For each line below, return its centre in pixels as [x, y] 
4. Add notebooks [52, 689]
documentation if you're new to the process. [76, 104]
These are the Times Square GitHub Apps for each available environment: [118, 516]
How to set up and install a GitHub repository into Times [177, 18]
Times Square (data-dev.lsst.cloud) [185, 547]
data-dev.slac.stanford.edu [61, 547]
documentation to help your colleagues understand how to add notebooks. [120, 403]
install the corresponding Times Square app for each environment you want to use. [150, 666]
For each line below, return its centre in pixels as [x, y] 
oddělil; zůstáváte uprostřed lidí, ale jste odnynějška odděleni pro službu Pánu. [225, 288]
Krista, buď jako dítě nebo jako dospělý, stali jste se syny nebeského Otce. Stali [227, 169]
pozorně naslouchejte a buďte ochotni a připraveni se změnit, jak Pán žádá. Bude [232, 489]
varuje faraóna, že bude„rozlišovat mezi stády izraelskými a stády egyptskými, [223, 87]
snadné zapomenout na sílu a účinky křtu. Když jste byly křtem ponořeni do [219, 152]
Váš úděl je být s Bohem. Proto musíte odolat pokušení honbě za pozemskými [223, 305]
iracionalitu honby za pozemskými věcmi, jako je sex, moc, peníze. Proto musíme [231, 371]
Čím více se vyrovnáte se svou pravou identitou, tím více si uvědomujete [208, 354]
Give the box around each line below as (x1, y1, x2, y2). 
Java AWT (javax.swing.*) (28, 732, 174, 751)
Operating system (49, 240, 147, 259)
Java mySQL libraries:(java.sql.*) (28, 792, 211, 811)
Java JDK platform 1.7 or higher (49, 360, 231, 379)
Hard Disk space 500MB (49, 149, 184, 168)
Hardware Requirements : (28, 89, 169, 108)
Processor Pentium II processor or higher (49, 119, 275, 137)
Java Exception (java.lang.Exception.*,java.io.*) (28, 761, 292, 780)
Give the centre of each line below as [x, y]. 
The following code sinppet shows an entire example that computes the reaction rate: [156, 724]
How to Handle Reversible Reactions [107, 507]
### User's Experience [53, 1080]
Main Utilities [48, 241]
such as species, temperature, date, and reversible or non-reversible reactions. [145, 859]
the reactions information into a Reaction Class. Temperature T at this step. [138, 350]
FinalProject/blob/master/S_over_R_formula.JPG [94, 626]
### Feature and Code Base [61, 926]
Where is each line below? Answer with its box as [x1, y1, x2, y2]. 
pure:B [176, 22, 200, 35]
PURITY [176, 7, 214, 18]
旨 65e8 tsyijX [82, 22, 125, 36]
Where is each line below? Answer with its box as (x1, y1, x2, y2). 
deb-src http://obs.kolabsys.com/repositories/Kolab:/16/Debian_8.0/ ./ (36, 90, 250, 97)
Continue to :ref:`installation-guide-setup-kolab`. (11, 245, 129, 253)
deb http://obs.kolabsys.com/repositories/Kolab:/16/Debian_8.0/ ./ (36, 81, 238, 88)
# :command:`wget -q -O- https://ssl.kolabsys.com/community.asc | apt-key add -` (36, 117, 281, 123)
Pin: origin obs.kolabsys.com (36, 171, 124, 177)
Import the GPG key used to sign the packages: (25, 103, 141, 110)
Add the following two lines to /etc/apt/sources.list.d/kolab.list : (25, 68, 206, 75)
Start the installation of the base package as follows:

----

Problem statement: Copy exactly the line containing "Pin: origin obs.kolabsys.com" and each line after it through the end of the records above.

Answer to this task:
Pin: origin obs.kolabsys.com (36, 171, 124, 177)
Import the GPG key used to sign the packages: (25, 103, 141, 110)
Add the following two lines to /etc/apt/sources.list.d/kolab.list : (25, 68, 206, 75)
Start the installation of the base package as follows:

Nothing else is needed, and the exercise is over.